Recently in my signals class,we got to the chapter of Fourier series.We have learned that there are some basic graphs that can be described with Fourier series (sawtooth,square pulse etc) and so far i have understood their respective Fourier formulas.The problem i face though,is that when i have an exercise where i need to find the Fourier of a similar signal (i.e a shifted sawtooth wave),don't know how to do it.Here is a specific example:we have the Fourier series for the sawtooth wave:x(t)=1/2-[00]\sum[n=1] (4/(2n-1)^2*pi ^2) cos {(2n-1)2pi/T *t} and the question is what are the Fourier coefficients for the sawtooth wave which starts from -0.1 and the max. point (amplitude) is 0.4.Below i have attached the graph of that signal.

P.S:Sorry for my poor English.I am really looking forward to the answer.

Homework Equations

The Attempt at a Solution

The professor told us that it can be solved using the Fourier properties.

 

[wildman]

First, I will assume your signal goes on forever in the same manner forever.
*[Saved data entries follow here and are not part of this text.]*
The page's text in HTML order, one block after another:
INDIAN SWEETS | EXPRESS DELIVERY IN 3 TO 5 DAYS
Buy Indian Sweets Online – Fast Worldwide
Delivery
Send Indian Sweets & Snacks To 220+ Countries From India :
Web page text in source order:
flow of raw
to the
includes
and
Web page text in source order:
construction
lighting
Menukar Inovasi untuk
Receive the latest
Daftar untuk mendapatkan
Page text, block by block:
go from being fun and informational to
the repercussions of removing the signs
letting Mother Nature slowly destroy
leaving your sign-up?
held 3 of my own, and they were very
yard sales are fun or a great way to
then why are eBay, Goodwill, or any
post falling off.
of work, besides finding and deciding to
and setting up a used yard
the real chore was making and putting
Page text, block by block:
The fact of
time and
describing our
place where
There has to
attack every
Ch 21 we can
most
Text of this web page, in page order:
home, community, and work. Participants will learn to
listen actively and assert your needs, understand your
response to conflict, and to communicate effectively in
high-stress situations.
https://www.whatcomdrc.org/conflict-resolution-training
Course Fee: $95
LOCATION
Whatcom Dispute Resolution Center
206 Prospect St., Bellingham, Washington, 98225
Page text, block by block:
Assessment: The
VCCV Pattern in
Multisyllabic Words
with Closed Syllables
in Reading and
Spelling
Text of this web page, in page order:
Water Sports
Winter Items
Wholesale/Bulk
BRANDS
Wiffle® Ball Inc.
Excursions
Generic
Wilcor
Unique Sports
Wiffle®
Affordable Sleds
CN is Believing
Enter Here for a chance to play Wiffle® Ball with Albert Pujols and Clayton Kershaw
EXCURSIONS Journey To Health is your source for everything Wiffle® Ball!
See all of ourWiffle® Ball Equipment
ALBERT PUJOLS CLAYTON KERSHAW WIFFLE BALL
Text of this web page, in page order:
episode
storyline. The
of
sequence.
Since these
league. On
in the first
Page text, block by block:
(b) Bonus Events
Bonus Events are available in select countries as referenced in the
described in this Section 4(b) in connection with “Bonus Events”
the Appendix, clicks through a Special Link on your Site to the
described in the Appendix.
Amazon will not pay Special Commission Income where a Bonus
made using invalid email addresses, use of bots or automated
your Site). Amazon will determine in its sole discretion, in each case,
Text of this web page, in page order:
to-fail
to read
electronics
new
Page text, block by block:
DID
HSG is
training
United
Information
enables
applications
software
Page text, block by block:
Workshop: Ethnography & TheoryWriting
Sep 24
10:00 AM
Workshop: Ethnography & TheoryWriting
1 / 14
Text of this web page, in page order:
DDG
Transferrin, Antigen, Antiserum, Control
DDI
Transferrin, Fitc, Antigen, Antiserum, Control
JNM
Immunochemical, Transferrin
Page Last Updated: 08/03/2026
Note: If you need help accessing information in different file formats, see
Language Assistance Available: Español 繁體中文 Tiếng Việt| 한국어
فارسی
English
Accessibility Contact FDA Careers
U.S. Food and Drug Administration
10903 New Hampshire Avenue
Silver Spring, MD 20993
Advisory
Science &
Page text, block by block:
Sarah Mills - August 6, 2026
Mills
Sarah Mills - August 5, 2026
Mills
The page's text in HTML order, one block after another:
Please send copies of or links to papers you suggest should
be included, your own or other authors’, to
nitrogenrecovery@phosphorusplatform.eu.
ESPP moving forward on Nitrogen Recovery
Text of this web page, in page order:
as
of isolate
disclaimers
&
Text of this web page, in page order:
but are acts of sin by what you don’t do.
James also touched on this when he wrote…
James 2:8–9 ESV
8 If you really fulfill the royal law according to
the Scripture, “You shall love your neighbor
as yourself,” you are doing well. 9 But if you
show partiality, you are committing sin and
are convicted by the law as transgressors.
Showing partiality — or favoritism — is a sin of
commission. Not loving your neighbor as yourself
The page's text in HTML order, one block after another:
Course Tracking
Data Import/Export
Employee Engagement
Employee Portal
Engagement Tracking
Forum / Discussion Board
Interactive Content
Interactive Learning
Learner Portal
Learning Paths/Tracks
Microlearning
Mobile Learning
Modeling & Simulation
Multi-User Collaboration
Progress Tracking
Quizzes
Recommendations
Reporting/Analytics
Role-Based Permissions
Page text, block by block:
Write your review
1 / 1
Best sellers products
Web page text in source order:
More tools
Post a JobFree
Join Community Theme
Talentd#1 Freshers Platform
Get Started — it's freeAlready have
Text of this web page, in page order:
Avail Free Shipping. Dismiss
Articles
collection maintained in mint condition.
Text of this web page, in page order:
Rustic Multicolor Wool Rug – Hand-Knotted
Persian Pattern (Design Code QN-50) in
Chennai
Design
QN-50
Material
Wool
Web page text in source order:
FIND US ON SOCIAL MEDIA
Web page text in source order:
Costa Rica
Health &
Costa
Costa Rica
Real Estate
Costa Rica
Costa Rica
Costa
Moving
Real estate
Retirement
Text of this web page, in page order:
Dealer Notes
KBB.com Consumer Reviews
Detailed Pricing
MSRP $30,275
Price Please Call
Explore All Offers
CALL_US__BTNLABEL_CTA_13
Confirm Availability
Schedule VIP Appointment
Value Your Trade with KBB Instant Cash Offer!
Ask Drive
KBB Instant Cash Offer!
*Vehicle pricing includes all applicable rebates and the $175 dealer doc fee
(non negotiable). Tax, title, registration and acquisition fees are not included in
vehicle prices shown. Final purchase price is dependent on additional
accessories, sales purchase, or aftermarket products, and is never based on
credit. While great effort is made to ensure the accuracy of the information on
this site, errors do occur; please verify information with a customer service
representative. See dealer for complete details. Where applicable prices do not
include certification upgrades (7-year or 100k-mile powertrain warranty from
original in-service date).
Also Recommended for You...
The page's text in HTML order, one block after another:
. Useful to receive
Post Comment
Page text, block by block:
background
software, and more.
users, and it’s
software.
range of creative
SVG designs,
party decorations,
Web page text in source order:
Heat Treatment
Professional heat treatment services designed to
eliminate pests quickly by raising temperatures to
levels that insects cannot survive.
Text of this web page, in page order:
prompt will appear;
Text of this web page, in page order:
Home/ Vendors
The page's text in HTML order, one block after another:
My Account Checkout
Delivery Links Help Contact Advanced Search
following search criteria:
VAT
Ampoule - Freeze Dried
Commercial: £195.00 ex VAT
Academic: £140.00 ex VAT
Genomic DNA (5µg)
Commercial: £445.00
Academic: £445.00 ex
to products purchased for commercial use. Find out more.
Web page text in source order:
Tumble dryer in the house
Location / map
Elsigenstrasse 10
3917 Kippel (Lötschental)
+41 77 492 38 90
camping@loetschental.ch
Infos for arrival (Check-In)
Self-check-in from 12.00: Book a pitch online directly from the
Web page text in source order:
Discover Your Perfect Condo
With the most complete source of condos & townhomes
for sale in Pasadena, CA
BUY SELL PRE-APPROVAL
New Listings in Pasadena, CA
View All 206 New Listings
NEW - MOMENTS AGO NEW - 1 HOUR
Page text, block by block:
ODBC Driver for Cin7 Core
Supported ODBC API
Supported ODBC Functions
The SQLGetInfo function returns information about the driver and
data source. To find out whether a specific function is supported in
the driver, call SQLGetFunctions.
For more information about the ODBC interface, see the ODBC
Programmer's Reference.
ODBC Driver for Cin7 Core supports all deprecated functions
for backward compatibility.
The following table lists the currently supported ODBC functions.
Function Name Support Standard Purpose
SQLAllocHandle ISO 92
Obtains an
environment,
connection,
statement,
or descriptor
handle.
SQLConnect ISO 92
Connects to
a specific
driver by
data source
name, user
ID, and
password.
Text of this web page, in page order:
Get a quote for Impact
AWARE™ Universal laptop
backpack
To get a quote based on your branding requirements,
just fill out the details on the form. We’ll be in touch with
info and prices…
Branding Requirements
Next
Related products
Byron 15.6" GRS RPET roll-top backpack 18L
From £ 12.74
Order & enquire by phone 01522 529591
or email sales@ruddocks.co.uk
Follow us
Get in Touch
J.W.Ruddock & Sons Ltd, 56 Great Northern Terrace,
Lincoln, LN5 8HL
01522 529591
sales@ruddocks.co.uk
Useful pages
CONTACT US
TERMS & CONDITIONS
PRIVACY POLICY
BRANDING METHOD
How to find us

This is a requirement for using the Fourier series. It only works on periodic signals. If what you show is all there is, you want to use a Fourier Transform. It works for aperiodic signals.

Given a periodic signal, the first thing you want to to is convert the saw tooth graph into a formula for x between -pi to pi (the period of the signal). See http://en.wikipedia.org/wiki/Fourier_series about half way down for a simple example. Your signal is a bit more complicated but it can be converted by breaking it into parts that can be integrated separately and then added together.

 

[turin]

You can use Fourier series for signals of finite duration as long as you don't care what happens before or afterwards.